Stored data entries
......

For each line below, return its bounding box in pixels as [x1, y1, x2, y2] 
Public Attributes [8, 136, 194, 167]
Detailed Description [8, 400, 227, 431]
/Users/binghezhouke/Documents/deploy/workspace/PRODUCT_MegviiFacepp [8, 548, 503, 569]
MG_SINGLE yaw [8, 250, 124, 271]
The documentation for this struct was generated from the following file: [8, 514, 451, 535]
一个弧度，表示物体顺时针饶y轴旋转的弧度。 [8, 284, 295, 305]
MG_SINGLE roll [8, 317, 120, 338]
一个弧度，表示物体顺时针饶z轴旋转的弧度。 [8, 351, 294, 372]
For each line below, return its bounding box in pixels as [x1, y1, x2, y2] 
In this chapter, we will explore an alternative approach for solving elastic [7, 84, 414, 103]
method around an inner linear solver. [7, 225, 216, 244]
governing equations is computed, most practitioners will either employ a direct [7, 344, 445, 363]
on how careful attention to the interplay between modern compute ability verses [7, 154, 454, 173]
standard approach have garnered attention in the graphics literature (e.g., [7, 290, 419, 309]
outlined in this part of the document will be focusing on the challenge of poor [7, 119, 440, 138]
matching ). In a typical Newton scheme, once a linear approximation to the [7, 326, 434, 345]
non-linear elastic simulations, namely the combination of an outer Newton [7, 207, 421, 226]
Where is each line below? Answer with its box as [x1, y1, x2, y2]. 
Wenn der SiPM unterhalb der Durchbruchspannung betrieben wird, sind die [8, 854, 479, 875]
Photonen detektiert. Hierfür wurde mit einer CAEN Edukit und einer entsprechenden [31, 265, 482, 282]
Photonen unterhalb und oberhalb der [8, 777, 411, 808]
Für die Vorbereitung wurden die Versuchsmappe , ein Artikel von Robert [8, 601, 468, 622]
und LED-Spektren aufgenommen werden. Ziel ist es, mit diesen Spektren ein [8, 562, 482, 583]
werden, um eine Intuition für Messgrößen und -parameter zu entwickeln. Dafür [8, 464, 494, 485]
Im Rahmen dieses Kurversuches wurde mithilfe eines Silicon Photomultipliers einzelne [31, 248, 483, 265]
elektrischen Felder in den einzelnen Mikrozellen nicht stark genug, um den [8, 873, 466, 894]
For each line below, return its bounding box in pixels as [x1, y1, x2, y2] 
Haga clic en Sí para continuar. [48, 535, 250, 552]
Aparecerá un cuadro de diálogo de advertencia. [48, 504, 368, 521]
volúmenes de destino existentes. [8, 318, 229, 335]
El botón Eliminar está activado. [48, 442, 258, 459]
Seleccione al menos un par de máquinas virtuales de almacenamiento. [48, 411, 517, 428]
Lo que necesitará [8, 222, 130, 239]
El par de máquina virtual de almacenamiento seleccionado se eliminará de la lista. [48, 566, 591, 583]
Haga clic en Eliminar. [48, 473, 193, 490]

......

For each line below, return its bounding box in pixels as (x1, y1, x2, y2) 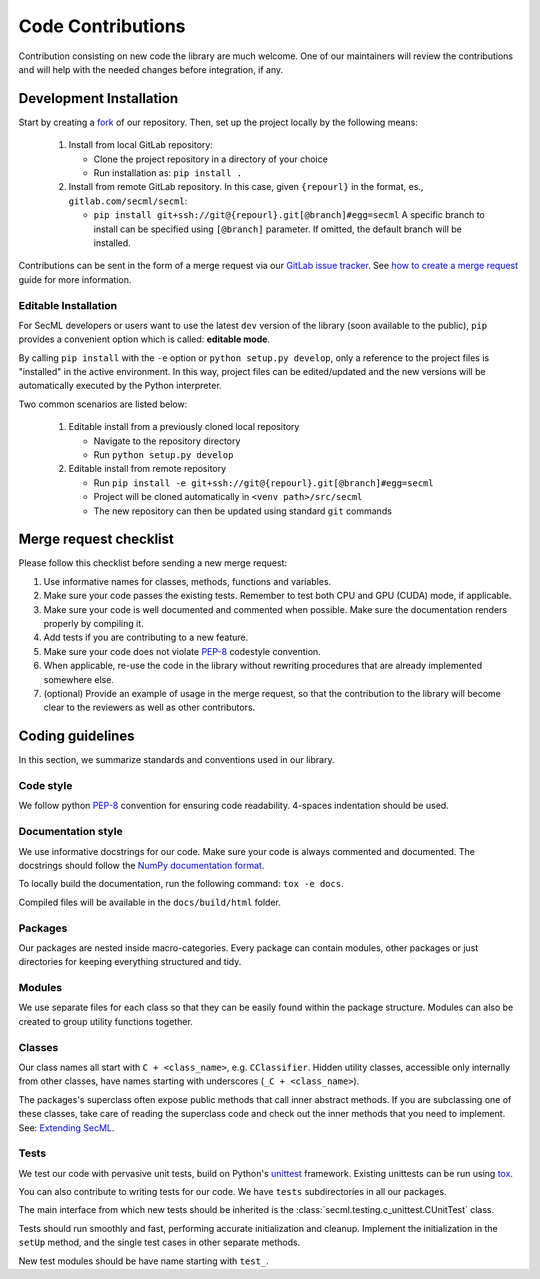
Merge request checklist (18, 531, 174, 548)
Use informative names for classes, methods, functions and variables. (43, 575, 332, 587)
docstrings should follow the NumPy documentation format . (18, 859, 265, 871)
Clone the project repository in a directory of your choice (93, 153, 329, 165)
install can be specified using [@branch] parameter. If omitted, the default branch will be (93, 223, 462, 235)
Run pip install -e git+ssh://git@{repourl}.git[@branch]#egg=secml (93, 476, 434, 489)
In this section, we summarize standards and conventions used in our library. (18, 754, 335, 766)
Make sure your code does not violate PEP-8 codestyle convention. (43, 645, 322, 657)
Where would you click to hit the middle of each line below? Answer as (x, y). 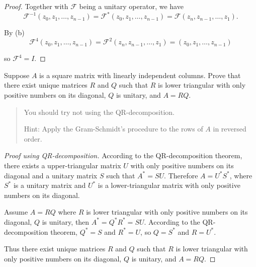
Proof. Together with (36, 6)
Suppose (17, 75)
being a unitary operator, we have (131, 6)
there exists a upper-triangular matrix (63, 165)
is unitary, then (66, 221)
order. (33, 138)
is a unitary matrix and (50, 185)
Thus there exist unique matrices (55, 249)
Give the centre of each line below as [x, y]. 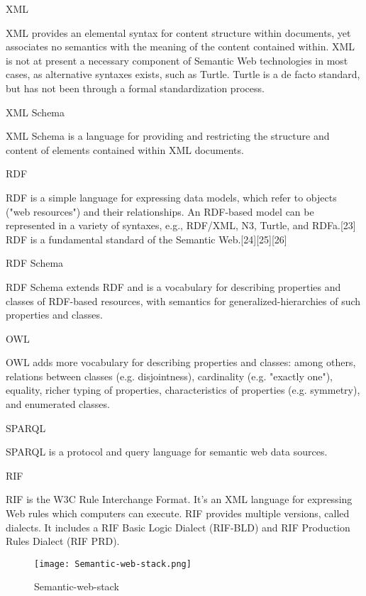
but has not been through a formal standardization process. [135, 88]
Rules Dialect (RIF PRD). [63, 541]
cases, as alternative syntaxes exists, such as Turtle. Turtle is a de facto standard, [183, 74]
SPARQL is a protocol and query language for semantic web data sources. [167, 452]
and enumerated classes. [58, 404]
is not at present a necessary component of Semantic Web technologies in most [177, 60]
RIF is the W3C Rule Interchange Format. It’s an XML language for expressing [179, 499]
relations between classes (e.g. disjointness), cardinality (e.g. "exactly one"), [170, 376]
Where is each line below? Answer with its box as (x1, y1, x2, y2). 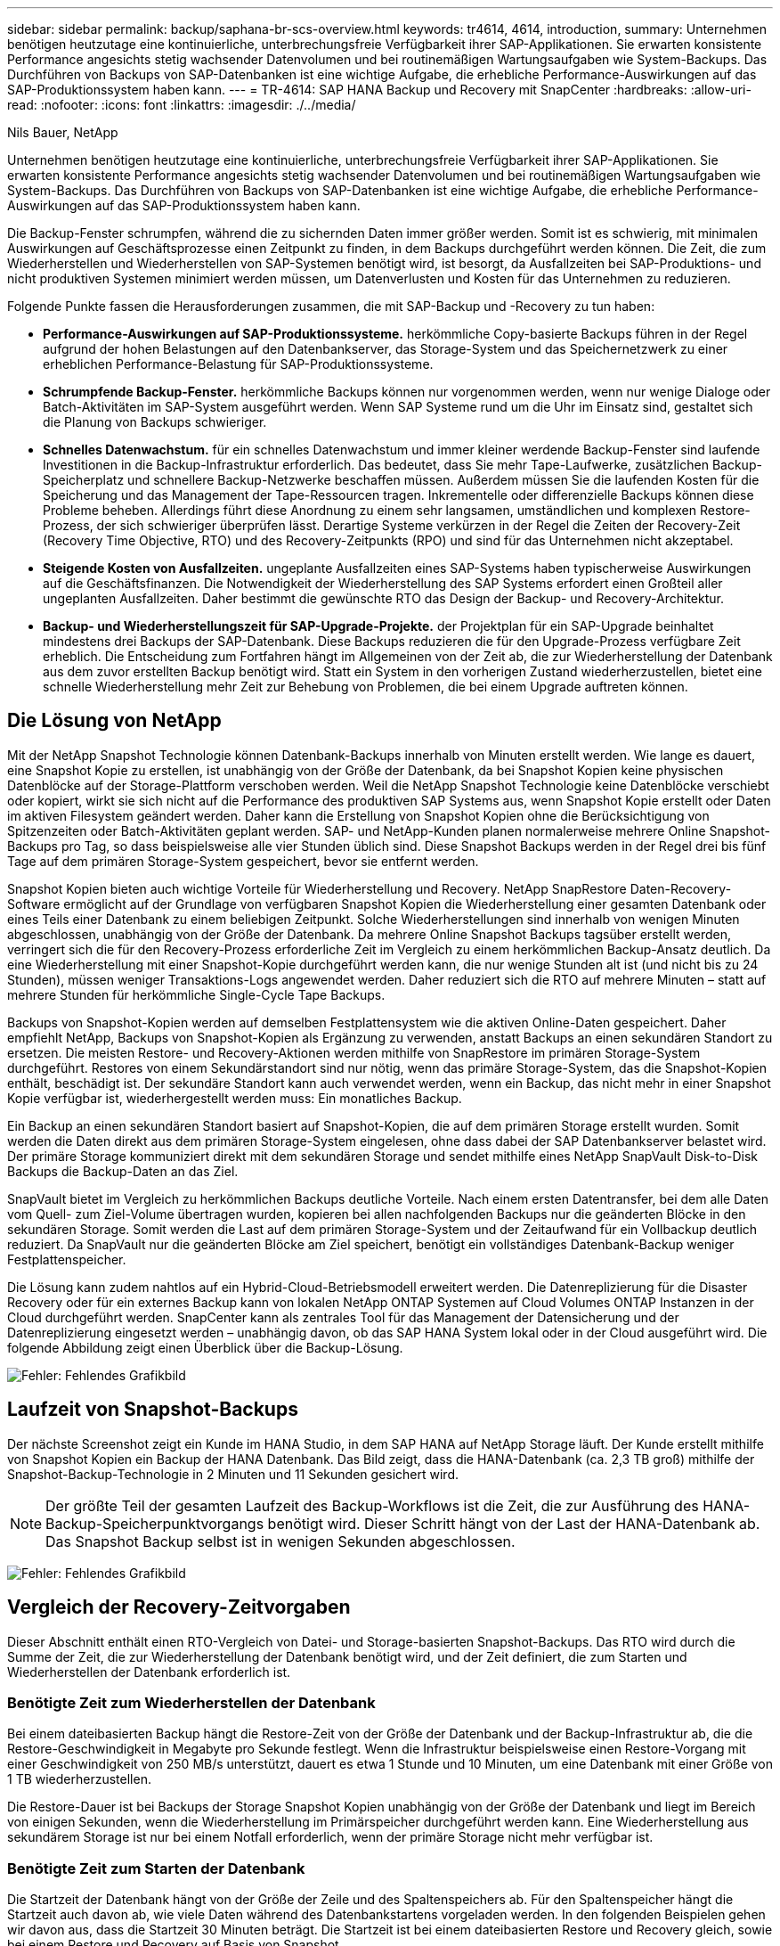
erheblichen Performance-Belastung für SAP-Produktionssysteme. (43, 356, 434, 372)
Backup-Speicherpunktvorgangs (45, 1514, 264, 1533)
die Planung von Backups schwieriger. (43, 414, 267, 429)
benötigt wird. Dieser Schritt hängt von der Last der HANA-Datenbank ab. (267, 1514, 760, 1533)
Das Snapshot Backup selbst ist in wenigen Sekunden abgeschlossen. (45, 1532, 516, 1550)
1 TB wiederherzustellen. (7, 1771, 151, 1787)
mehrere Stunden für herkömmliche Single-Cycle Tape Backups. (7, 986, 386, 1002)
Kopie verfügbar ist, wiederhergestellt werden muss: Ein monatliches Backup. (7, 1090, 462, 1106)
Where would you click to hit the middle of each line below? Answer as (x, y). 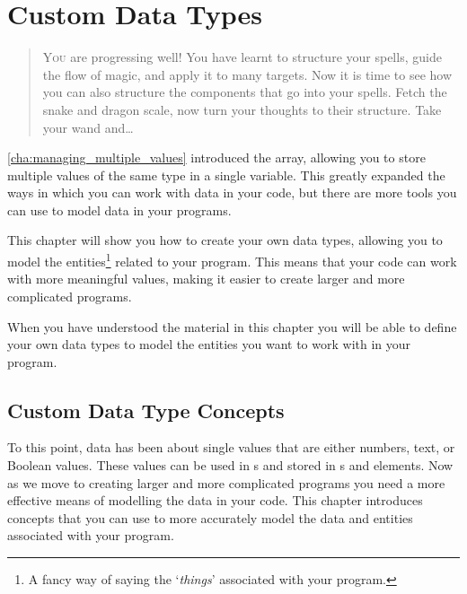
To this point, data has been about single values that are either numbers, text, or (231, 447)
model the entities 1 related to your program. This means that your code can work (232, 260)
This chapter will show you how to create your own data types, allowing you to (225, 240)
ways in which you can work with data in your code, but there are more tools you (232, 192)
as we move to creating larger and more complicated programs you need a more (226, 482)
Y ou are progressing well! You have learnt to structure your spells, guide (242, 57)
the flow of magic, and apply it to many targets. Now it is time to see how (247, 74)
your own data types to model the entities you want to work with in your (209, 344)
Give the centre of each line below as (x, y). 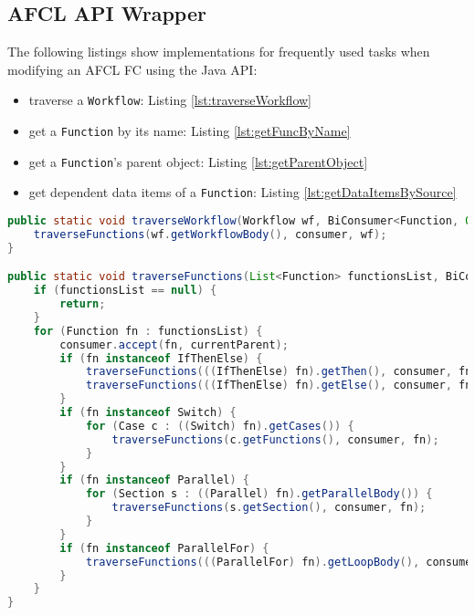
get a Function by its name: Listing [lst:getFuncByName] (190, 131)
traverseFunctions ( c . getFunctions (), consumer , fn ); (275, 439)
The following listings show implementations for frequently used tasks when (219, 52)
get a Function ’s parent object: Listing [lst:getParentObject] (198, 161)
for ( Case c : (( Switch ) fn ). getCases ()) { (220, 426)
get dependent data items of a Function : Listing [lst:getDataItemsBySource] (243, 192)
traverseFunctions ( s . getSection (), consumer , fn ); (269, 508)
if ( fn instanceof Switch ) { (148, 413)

......

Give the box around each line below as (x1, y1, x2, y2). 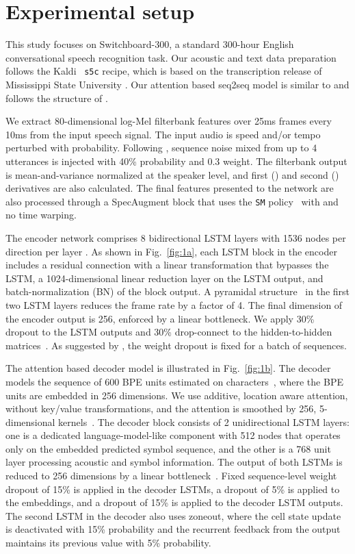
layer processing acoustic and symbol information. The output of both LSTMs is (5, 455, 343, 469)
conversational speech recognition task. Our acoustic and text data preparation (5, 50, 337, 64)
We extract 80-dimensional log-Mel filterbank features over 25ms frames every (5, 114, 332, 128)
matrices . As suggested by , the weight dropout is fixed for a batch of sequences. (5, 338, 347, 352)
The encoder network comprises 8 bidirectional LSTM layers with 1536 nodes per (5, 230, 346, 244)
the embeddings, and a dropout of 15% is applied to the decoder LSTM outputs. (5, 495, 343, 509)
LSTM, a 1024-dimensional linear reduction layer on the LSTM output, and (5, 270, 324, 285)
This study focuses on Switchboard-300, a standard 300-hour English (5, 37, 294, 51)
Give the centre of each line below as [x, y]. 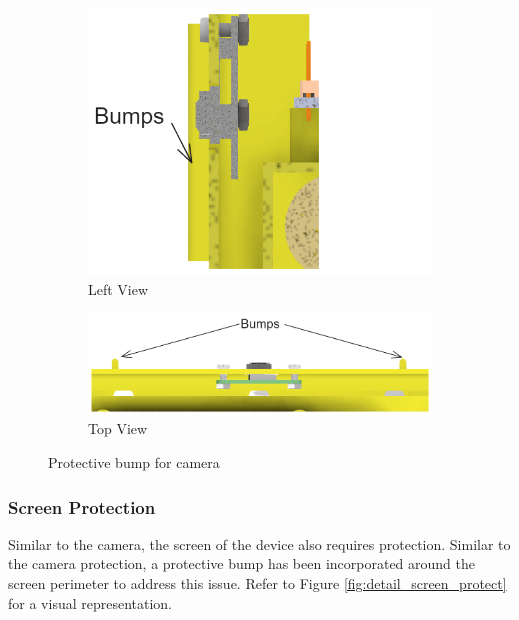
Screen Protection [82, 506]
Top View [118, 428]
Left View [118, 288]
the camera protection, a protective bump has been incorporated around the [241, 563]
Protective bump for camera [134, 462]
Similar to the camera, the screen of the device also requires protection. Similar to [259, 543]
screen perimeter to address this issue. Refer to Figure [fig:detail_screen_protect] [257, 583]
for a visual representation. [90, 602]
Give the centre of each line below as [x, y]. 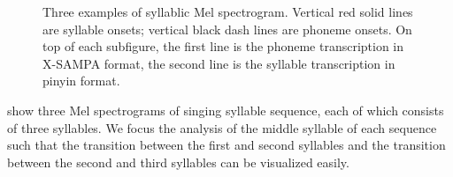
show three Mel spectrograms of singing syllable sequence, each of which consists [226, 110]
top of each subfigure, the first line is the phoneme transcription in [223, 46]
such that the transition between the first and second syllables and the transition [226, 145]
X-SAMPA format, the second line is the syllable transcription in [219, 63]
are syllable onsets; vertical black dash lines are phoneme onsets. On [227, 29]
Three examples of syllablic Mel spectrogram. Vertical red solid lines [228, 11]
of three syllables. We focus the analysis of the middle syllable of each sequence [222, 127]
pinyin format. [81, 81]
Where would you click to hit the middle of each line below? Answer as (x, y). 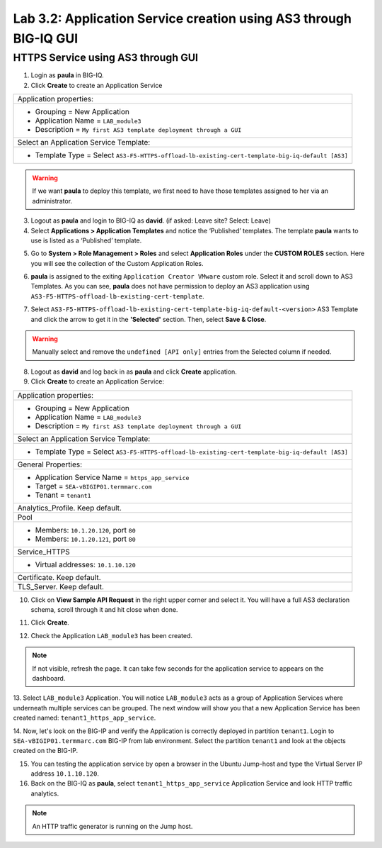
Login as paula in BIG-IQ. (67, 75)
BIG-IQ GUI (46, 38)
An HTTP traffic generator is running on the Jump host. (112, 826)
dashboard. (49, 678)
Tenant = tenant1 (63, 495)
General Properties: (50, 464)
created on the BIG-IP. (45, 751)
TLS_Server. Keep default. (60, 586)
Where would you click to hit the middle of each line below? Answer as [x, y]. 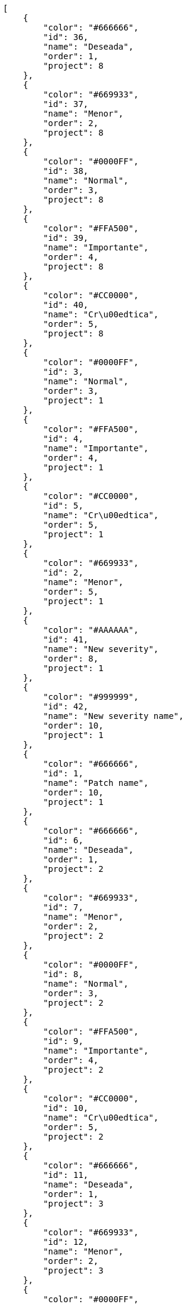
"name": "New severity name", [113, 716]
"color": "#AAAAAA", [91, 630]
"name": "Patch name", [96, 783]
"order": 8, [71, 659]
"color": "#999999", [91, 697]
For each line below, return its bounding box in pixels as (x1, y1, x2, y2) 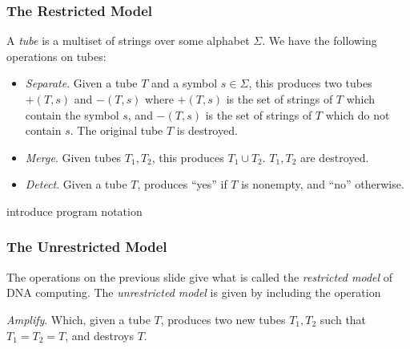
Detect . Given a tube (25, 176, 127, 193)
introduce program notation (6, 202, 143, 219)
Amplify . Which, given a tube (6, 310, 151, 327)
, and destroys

......

_About this task_:
In the entries above, which lines run from the one with "is a unitary matrix and (50, 185)" up to and including the one with "your own data types to"? Write them out exactly, without the pictures.

_The completed task_:
is a unitary matrix and (50, 185)
Thus there exist unique matrices (55, 249)
Give the centre of each line below as [x, y]. 
but has not been through a formal standardization process. [135, 88]
Rules Dialect (RIF PRD). [63, 541]
cases, as alternative syntaxes exists, such as Turtle. Turtle is a de facto standard, [183, 74]
SPARQL is a protocol and query language for semantic web data sources. [167, 452]
and enumerated classes. [58, 404]
is not at present a necessary component of Semantic Web technologies in most [177, 60]
RIF is the W3C Rule Interchange Format. It’s an XML language for expressing [179, 499]
relations between classes (e.g. disjointness), cardinality (e.g. "exactly one"), [170, 376]
Where is each line below? Answer with its box as (x1, y1, x2, y2). 
erheblichen Performance-Belastung für SAP-Produktionssysteme. (43, 356, 434, 372)
Backup-Speicherpunktvorgangs (45, 1514, 264, 1533)
die Planung von Backups schwieriger. (43, 414, 267, 429)
benötigt wird. Dieser Schritt hängt von der Last der HANA-Datenbank ab. (267, 1514, 760, 1533)
Das Snapshot Backup selbst ist in wenigen Sekunden abgeschlossen. (45, 1532, 516, 1550)
1 TB wiederherzustellen. (7, 1771, 151, 1787)
mehrere Stunden für herkömmliche Single-Cycle Tape Backups. (7, 986, 386, 1002)
Kopie verfügbar ist, wiederhergestellt werden muss: Ein monatliches Backup. (7, 1090, 462, 1106)
Where would you click to hit the middle of each line below? Answer as (x, y). 
To this point, data has been about single values that are either numbers, text, or (231, 447)
model the entities 1 related to your program. This means that your code can work (232, 260)
This chapter will show you how to create your own data types, allowing you to (225, 240)
ways in which you can work with data in your code, but there are more tools you (232, 192)
as we move to creating larger and more complicated programs you need a more (226, 482)
Y ou are progressing well! You have learnt to structure your spells, guide (242, 57)
the flow of magic, and apply it to many targets. Now it is time to see how (247, 74)
your own data types to model the entities you want to work with in your (209, 344)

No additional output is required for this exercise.